■ **ASSIGNMENT**:
With the pictures set aside, reproduce each entry precisely as it reads.

[Items from a dataset]
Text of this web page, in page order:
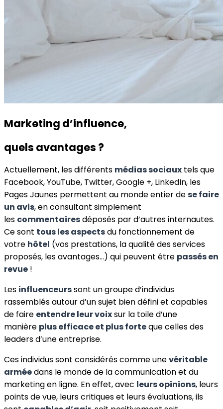
Marketing d’influence,
quels avantages ?
Actuellement, les différents médias sociaux tels que
Facebook, YouTube, Twitter, Google +, LinkedIn, les
Pages Jaunes permettent au monde entier dese faire
un avis, en consultant simplement
les commentairesdéposés par d’autres internautes.
Ce sont tous les aspectsdu fonctionnement de
votre hôtel (vos prestations, la qualité des services
proposés, les avantages…) qui peuvent être passés en
revue !
Les influenceurssont un groupe d’individus
rassemblés autour d’un sujet bien défini et capables
de faire entendre leur voixsur la toile d’une
manière plus efficace et plus forteque celles des
leaders d’une entreprise.
Ces individus sont considérés comme unevéritable
arméedans le monde de la communication et du
marketing en ligne. En effet, avec leurs opinions, leurs
points de vue, leurs critiques et leurs évaluations, ils
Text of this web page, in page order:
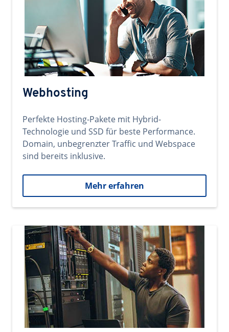
Webhosting
Perfekte Hosting-Pakete mit Hybrid-
Technologie und SSD für beste Performance.
Domain, unbegrenzter Traffic und Webspace
sind bereits inklusive.
Mehr erfahren
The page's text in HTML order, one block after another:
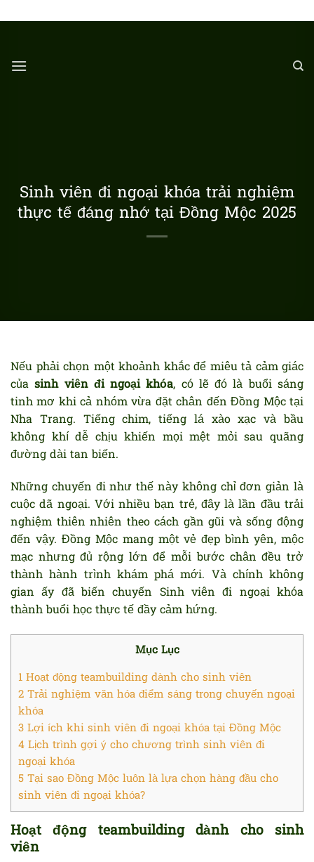
đến
dung
Sinh viên đi ngoại khóa trải nghiệm
thực tế đáng nhớ tại Đồng Mộc 2025
Nếu phải chọn một khoảnh khắc để miêu tả cảm giác
củasinh viên đi ngoại khóa, có lẽ đó là buổi sáng
tinh mơ khi cả nhóm vừa đặt chân đến Đồng Mộc tại
Nha Trang. Tiếng chim, tiếng lá xào xạc và bầu
không khí dễ chịu khiến mọi mệt mỏi sau quãng
đường dài tan biến.
Những chuyến đi như thế này không chỉ đơn giản là
cuộc dã ngoại. Với nhiều bạn trẻ, đây là lần đầu trải
nghiệm thiên nhiên theo cách gần gũi và sống động
đến vậy. Đồng Mộc mang một vẻ đẹp bình yên, mộc
mạc nhưng đủ rộng lớn để mỗi bước chân đều trở
thành hành trình khám phá mới. Và chính không
gian ấy đã biến chuyến Sinh viên đi ngoại khóa
thành buổi học thực tế đầy cảm hứng.
Mục Lục
1 Hoạt động teambuilding dành cho sinh viên
2 Trải nghiệm văn hóa điểm sáng trong chuyến ngoại
khóa
3 Lợi ích khi sinh viên đi ngoại khóa tại Đồng Mộc
4 Lịch trình gợi ý cho chương trình sinh viên đi
ngoại khóa
5 Tại sao Đồng Mộc luôn là lựa chọn hàng đầu cho
sinh viên đi ngoại khóa?
Hoạt động teambuilding dành cho sinh
viên
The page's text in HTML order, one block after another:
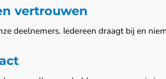
vertrouwen
deelnemers. Iedereen draagt bij en
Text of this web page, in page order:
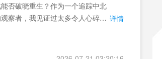
否破晓重生？作为一个追踪中北
察者，我见证过太多令人心碎的 详情
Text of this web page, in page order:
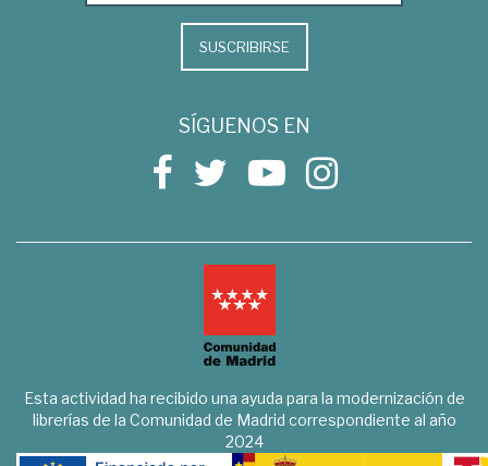
SUSCRIBIRSE
SÍGUENOS EN
Esta actividad ha recibido una ayuda para la modernización de
librerías de la Comunidad de Madrid correspondiente al año
2024

■ **WRITTEN RESPONSE**:
Text of this web page, in page order:
Marketing d’influence,
quels avantages ?
Actuellement, les différents médias sociaux tels que
Facebook, YouTube, Twitter, Google +, LinkedIn, les
Pages Jaunes permettent au monde entier dese faire
un avis, en consultant simplement
les commentairesdéposés par d’autres internautes.
Ce sont tous les aspectsdu fonctionnement de
votre hôtel (vos prestations, la qualité des services
proposés, les avantages…) qui peuvent être passés en
revue !
Les influenceurssont un groupe d’individus
rassemblés autour d’un sujet bien défini et capables
de faire entendre leur voixsur la toile d’une
manière plus efficace et plus forteque celles des
leaders d’une entreprise.
Ces individus sont considérés comme unevéritable
arméedans le monde de la communication et du
marketing en ligne. En effet, avec leurs opinions, leurs
points de vue, leurs critiques et leurs évaluations, ils
Text of this web page, in page order:
Webhosting
Perfekte Hosting-Pakete mit Hybrid-
Technologie und SSD für beste Performance.
Domain, unbegrenzter Traffic und Webspace
sind bereits inklusive.
Mehr erfahren
The page's text in HTML order, one block after another:
đến
dung
Sinh viên đi ngoại khóa trải nghiệm
thực tế đáng nhớ tại Đồng Mộc 2025
Nếu phải chọn một khoảnh khắc để miêu tả cảm giác
củasinh viên đi ngoại khóa, có lẽ đó là buổi sáng
tinh mơ khi cả nhóm vừa đặt chân đến Đồng Mộc tại
Nha Trang. Tiếng chim, tiếng lá xào xạc và bầu
không khí dễ chịu khiến mọi mệt mỏi sau quãng
đường dài tan biến.
Những chuyến đi như thế này không chỉ đơn giản là
cuộc dã ngoại. Với nhiều bạn trẻ, đây là lần đầu trải
nghiệm thiên nhiên theo cách gần gũi và sống động
đến vậy. Đồng Mộc mang một vẻ đẹp bình yên, mộc
mạc nhưng đủ rộng lớn để mỗi bước chân đều trở
thành hành trình khám phá mới. Và chính không
gian ấy đã biến chuyến Sinh viên đi ngoại khóa
thành buổi học thực tế đầy cảm hứng.
Mục Lục
1 Hoạt động teambuilding dành cho sinh viên
2 Trải nghiệm văn hóa điểm sáng trong chuyến ngoại
khóa
3 Lợi ích khi sinh viên đi ngoại khóa tại Đồng Mộc
4 Lịch trình gợi ý cho chương trình sinh viên đi
ngoại khóa
5 Tại sao Đồng Mộc luôn là lựa chọn hàng đầu cho
sinh viên đi ngoại khóa?
Hoạt động teambuilding dành cho sinh
viên
The page's text in HTML order, one block after another:
vertrouwen
deelnemers. Iedereen draagt bij en
Text of this web page, in page order:
否破晓重生？作为一个追踪中北
察者，我见证过太多令人心碎的 详情
Text of this web page, in page order:
SUSCRIBIRSE
SÍGUENOS EN
Esta actividad ha recibido una ayuda para la modernización de
librerías de la Comunidad de Madrid correspondiente al año
2024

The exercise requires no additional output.